## GOAL OF THE EXERCISE
Would it be possible to quote, exactly and in full, the lines from the one with "humans the mind" through the end of the entries below?

[Stored entries]
========================================================================

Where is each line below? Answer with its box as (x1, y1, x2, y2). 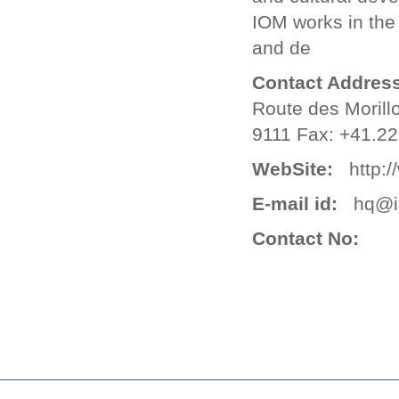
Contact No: (252, 228, 359, 248)
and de (252, 37, 311, 58)
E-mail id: (252, 193, 338, 214)
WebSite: (252, 159, 333, 179)
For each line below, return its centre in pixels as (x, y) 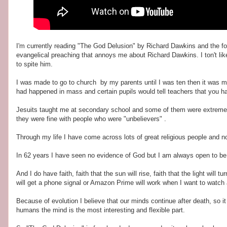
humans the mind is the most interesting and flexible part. (101, 210)
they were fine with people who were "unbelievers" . (91, 119)
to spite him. (34, 64)

========================================================================

## WRITTEN SOLUTION
humans the mind is the most interesting and flexible part. (101, 210)
they were fine with people who were "unbelievers" . (91, 119)
to spite him. (34, 64)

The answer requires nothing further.